Objective: Give read/write access to a part of the host filesystem to a non-root user in a container.

host /etc/subuid and /etc/subgid:
root:1000000:65536

What I did:

lxc config device add testmachine testdisk disk path=/testmount source=/tank/testmount recursive=true
This allowed root in the container to access host’s /tank/testmount at /testmount, however, its access was read-only. I’m assuming that this was because container-root was mapped, as advertised, to a nonprivileged user who only had world (read/execute, no write) access to /tank/testmount.

Next thing I tried was to create a user (called ‘nas’) on both the host and the container whose uids/gids I could map together.
useradd -rMd /var/empty nas
On the host, this user had uid 994 and gid 992; on the container, it had uid 997 and gid 996. I also chowned /tank/testmount to nas:nas, chmod 755.
lxc config set testmachine raw.idmap "uid 994 997\ngid 992 996"
Having done this, after bringing down the container, it wouldn’t come up again until I added these lines:

  • host’s /etc/subuid: root:994:1
  • host’s /etc/subgid: root:992:1

After this, the container came up fine, and as ‘nas’ on the container, I was able to create a file in container’s /testmount, which appeared on the host as being owned by nas:nas. However, as root on the container, I was also able to create a file here (which I couldn’t do before the raw.idmap/subuid/subgid change) which appeared on the host as being owned by 1000000:1000000. This I did not expect.

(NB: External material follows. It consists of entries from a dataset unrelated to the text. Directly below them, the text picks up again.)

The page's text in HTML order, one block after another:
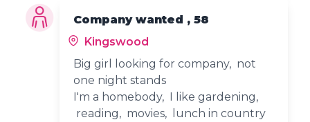
Company wanted , 58
Kingswood
Big girl looking for company, not
one night stands
I'm a homebody, I like gardening,
reading, movies, lunch in country
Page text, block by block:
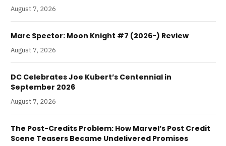
August 7, 2026
Marc Spector: Moon Knight #7 (2026-) Review
August 7, 2026
DC Celebrates Joe Kubert’s Centennial in
September 2026
August 7, 2026
The Post-Credits Problem: How Marvel’s Post Credit
Scene Teasers Became Undelivered Promises
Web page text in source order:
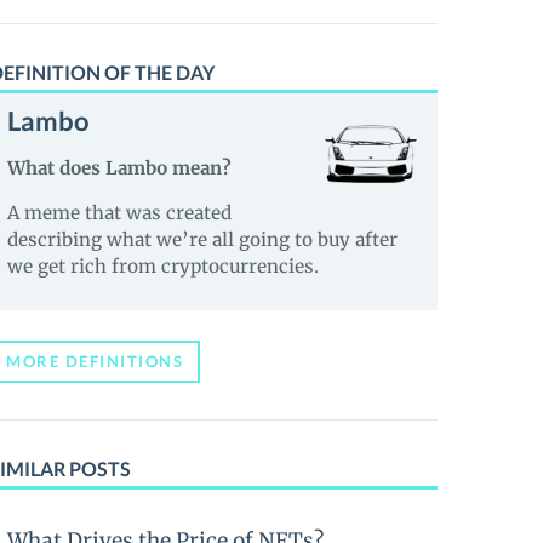
OF THE DAY
Lambo
What does Lambo mean?
A meme that was created
describing what we’re all going to buy after
we get rich from cryptocurrencies.
MORE DEFINITIONS
POSTS
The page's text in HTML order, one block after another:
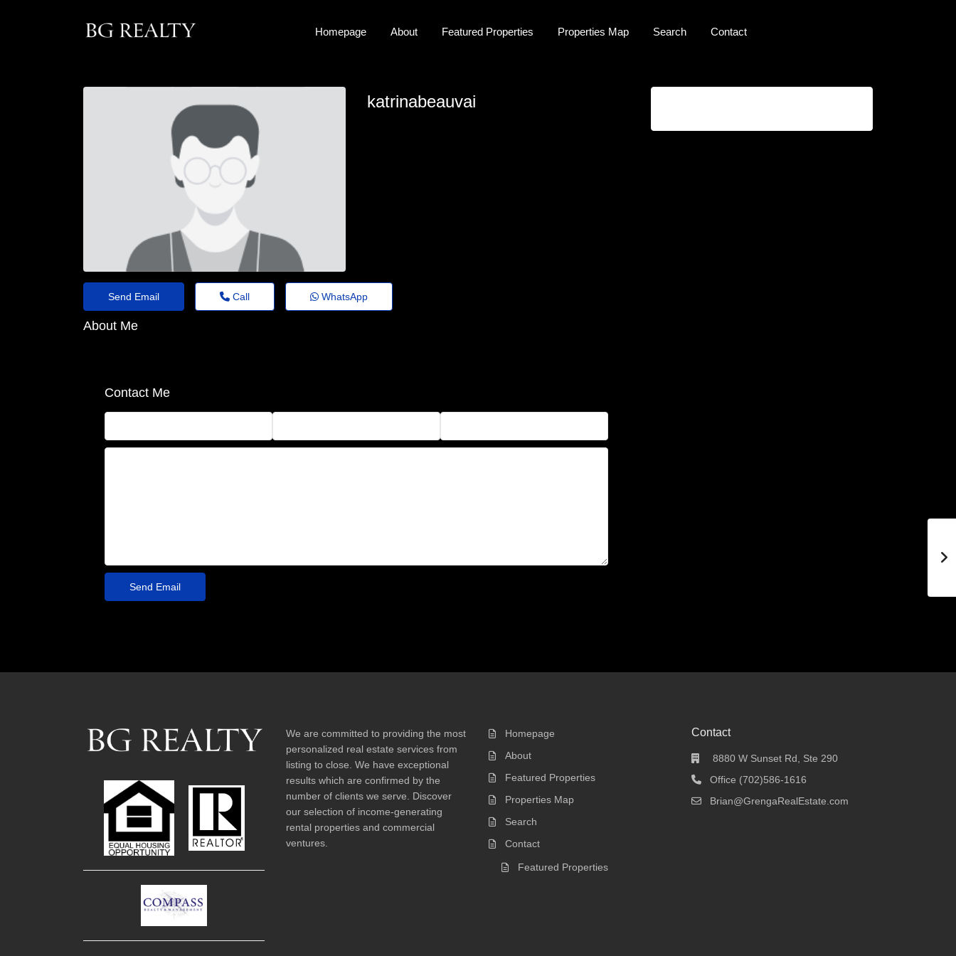
Homepage About Featured Properties Properties Map Search Contact
katrinabeauvai
Send Email Call WhatsApp
About Me
Contact Me
We are committed to providing the most
personalized real estate services from
listing to close. We have exceptional
results which are confirmed by the
number of clients we serve. Discover
our selection of income-generating
rental properties and commercial
ventures.
Homepage
About
Featured Properties
Properties Map
Search
Contact
Featured Properties
Contact
8880 W Sunset Rd, Ste 290
Office (702)586-1616
Brian@GrengaRealEstate.com
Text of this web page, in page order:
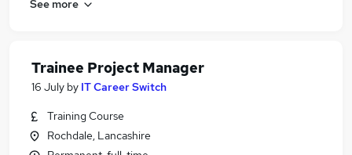
See more
Trainee Project Manager
16 July by IT Career Switch
Training Course
Rochdale, Lancashire

The source of my confusion is this. It’s easy enough to understand that my actions with raw.idmap/subuid/subgid set it up so that the container’s ‘nas’ user was the host’s ‘nas’ user and had the same privileges on the container as on the host. However, root on the container ostensibly maps to uid 1000000 on the host, which should have no privileges to modify /tank/testmount, and yet it’s able to.

Where does this unexpected privilege come from, and am I doing something wrong to accomplish my goal?

I appreciate anyone’s help. =)

Yeah, that looks a bit odd. You’d expect root to have to switch to the nas user before being able to do that.

@brauner

Yeah, that looks a bit odd. You’d expect root to have to switch to the nas user before being able to do that.

@brauner

I’ll take a look soon but it’s unlikely I will manage to do it this
week.

I’ll be around! Let me know if I can provide any more information to assist.

@brauner Ping? Don’t want to rush you, but also want to keep this from falling into the cracks. =)

I think this is expected behavior:

  • If the nas user is not mapped and you’re trying to create a file in a directory that is owned by your nas user the kernel will check on the directory inode whether you have the necessary capabilities within the user namespace and whether the owning ids of the inode are mapped within that user namespace. They aren’t so you’re not allowed to create that file.
  • If the nas user is mapped then the kernel will hit capable_wrt_inode_uidgid() as well. It checks on the directory you’re trying to create the file in that the current user (userns root in your questions) has necessary capabilities within the user namespace (it has) and that the id of the file to be created is mapped within that user namespace (it is since you’ve mapped the ids of the nas user). So you can create a file.